[Given information Boundary: Start]
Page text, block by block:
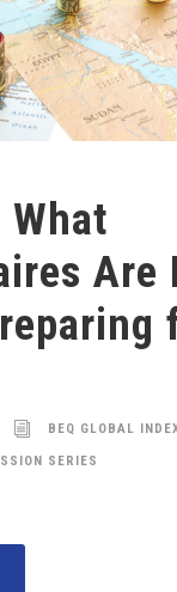
What
Are
BEQ GLOBAL
SERIES
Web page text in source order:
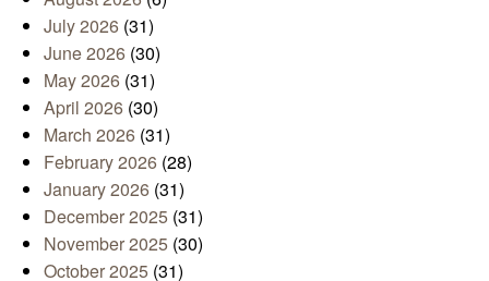
July 2026 (31)
June 2026 (30)
May 2026 (31)
April 2026 (30)
March 2026 (31)
February 2026 (28)
January 2026 (31)
December 2025 (31)
November 2025 (30)
October 2025 (31)
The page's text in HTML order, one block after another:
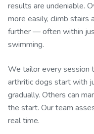
results are undeniable.
more easily, climb stairs
further — often within
swimming.
We tailor every session
arthritic dogs start with
gradually. Others can
the start. Our team
real time.
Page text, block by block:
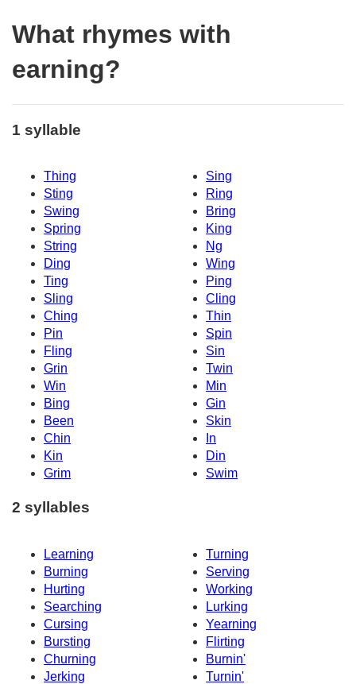
What rhymes with
earning?
1 syllable
Thing
Sing
Sting
Ring
Swing
Bring
Spring
King
String
Ng
Ding
Wing
Ting
Ping
Sling
Cling
Ching
Thin
Pin
Spin
Fling
Sin
Grin
Twin
Win
Min
Bing
Gin
Been
Skin
Chin
In
Kin
Din
Grim
Swim
2 syllables
Learning
Turning
Burning
Serving
Hurting
Working
Searching
Lurking
Cursing
Yearning
Bursting
Flirting
Churning
Burnin'
Jerking
Turnin'
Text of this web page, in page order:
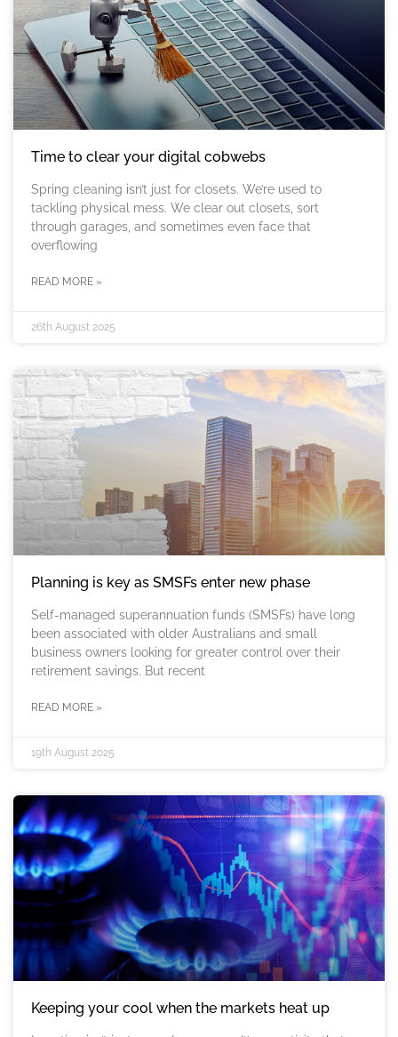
[Given information Boundary: End]
§ **The task**:
Reproduce the data above line for line, excluding every picture.

§ **Answer to this exercise**:
Page text, block by block:
What
Are
BEQ GLOBAL
SERIES
Web page text in source order:
July 2026 (31)
June 2026 (30)
May 2026 (31)
April 2026 (30)
March 2026 (31)
February 2026 (28)
January 2026 (31)
December 2025 (31)
November 2025 (30)
October 2025 (31)
The page's text in HTML order, one block after another:
results are undeniable.
more easily, climb stairs
further — often within
swimming.
We tailor every session
arthritic dogs start with
gradually. Others can
the start. Our team
real time.
Page text, block by block:
What rhymes with
earning?
1 syllable
Thing
Sing
Sting
Ring
Swing
Bring
Spring
King
String
Ng
Ding
Wing
Ting
Ping
Sling
Cling
Ching
Thin
Pin
Spin
Fling
Sin
Grin
Twin
Win
Min
Bing
Gin
Been
Skin
Chin
In
Kin
Din
Grim
Swim
2 syllables
Learning
Turning
Burning
Serving
Hurting
Working
Searching
Lurking
Cursing
Yearning
Bursting
Flirting
Churning
Burnin'
Jerking
Turnin'
Text of this web page, in page order:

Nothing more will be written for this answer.